Directions for this task:
In the output, include exactly the lines from the beginning of the records up to and including the one that contains "edged and periodic", and leave out the pictures.

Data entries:
========

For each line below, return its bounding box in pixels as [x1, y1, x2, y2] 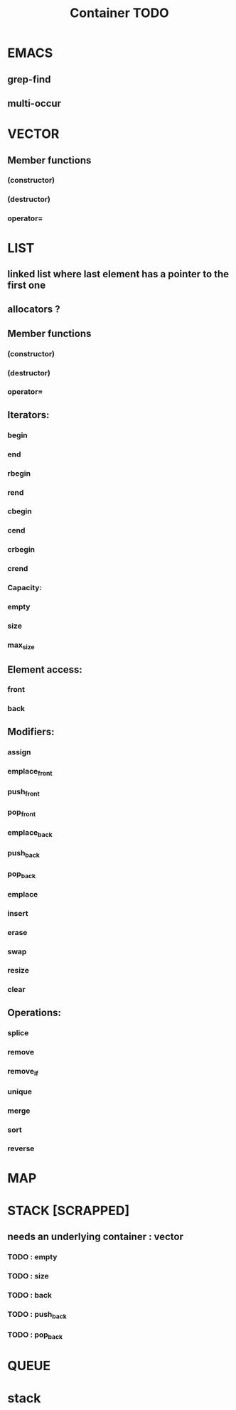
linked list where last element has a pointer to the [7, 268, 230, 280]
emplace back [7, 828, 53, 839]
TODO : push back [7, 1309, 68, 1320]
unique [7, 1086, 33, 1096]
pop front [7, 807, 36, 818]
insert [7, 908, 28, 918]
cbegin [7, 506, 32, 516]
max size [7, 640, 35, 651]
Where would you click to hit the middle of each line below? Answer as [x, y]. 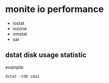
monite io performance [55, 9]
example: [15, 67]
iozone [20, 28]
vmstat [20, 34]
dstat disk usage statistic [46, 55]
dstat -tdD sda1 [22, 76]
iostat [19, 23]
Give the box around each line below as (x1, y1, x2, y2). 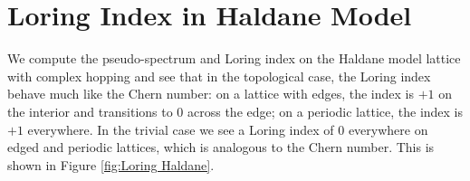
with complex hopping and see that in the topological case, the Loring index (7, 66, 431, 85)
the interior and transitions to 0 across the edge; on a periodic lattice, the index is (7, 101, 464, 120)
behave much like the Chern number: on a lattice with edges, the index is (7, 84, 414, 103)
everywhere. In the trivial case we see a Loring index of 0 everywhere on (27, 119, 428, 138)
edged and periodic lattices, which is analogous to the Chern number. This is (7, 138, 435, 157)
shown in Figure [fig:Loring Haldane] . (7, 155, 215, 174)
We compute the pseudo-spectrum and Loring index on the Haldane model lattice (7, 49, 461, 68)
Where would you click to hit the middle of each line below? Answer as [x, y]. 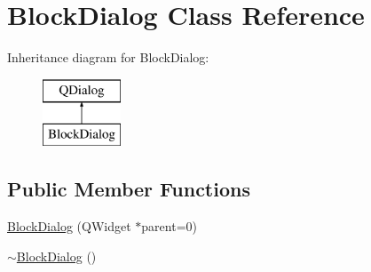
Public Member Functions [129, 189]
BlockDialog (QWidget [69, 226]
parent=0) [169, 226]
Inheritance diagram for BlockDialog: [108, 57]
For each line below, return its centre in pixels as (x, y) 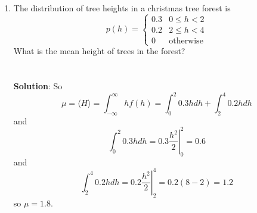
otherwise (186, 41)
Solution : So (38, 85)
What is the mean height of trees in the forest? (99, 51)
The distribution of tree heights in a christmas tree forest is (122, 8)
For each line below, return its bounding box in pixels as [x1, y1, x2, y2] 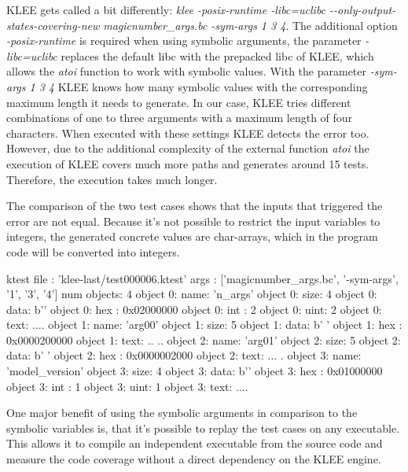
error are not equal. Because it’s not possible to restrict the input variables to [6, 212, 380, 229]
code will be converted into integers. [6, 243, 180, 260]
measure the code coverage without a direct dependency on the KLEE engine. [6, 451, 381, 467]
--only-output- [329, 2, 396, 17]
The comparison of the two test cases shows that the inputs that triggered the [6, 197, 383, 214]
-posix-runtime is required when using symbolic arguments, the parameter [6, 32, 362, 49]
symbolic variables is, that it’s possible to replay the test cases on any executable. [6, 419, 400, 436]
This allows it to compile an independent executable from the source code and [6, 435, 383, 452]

========

Finished task:
For each line below, return its bounding box in pixels as [x1, y1, x2, y2] 
linked list where last element has a pointer to the [7, 268, 230, 280]
emplace back [7, 828, 53, 839]
TODO : push back [7, 1309, 68, 1320]
unique [7, 1086, 33, 1096]
pop front [7, 807, 36, 818]
insert [7, 908, 28, 918]
cbegin [7, 506, 32, 516]
max size [7, 640, 35, 651]
Where would you click to hit the middle of each line below? Answer as [x, y]. 
monite io performance [55, 9]
example: [15, 67]
iozone [20, 28]
vmstat [20, 34]
dstat disk usage statistic [46, 55]
dstat -tdD sda1 [22, 76]
iostat [19, 23]
Give the box around each line below as (x1, y1, x2, y2). 
with complex hopping and see that in the topological case, the Loring index (7, 66, 431, 85)
the interior and transitions to 0 across the edge; on a periodic lattice, the index is (7, 101, 464, 120)
behave much like the Chern number: on a lattice with edges, the index is (7, 84, 414, 103)
everywhere. In the trivial case we see a Loring index of 0 everywhere on (27, 119, 428, 138)
edged and periodic lattices, which is analogous to the Chern number. This is (7, 138, 435, 157)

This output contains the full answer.